Top of Supplied data

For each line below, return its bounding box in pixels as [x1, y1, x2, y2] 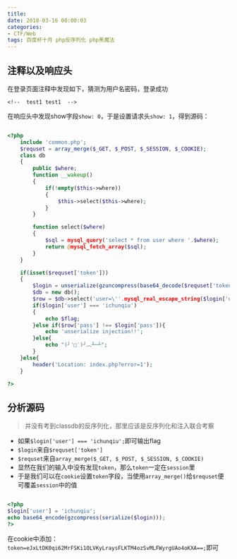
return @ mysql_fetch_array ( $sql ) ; [44, 243, 147, 251]
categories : [7, 23, 42, 30]
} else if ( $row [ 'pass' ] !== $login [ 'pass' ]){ [32, 322, 166, 329]
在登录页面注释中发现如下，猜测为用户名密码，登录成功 [7, 84, 168, 92]
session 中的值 [36, 481, 78, 489]
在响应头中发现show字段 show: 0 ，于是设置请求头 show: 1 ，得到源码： [7, 112, 209, 120]
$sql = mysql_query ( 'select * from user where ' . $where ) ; [44, 237, 219, 244]
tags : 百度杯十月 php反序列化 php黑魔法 [7, 37, 115, 44]
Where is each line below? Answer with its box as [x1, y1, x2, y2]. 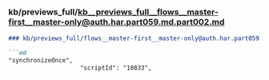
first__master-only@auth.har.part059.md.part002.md [8, 16, 225, 27]
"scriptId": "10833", [79, 63, 152, 72]
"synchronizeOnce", [8, 57, 74, 65]
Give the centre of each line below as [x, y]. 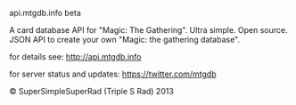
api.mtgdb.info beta [45, 13]
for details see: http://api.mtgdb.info [75, 57]
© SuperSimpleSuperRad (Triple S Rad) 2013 [91, 91]
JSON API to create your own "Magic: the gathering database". [125, 40]
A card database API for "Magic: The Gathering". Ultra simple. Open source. [148, 30]
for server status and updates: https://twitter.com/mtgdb [113, 74]
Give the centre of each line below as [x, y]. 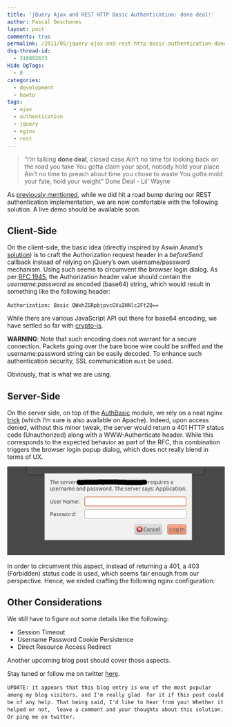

Bottom of Supplied data

● Work task: Show all lines in the entries above where the word "database" appears.

● Result for this exercise:
JSON API to create your own "Magic: the gathering database". [125, 40]
A card database API for "Magic: The Gathering". Ultra simple. Open source. [148, 30]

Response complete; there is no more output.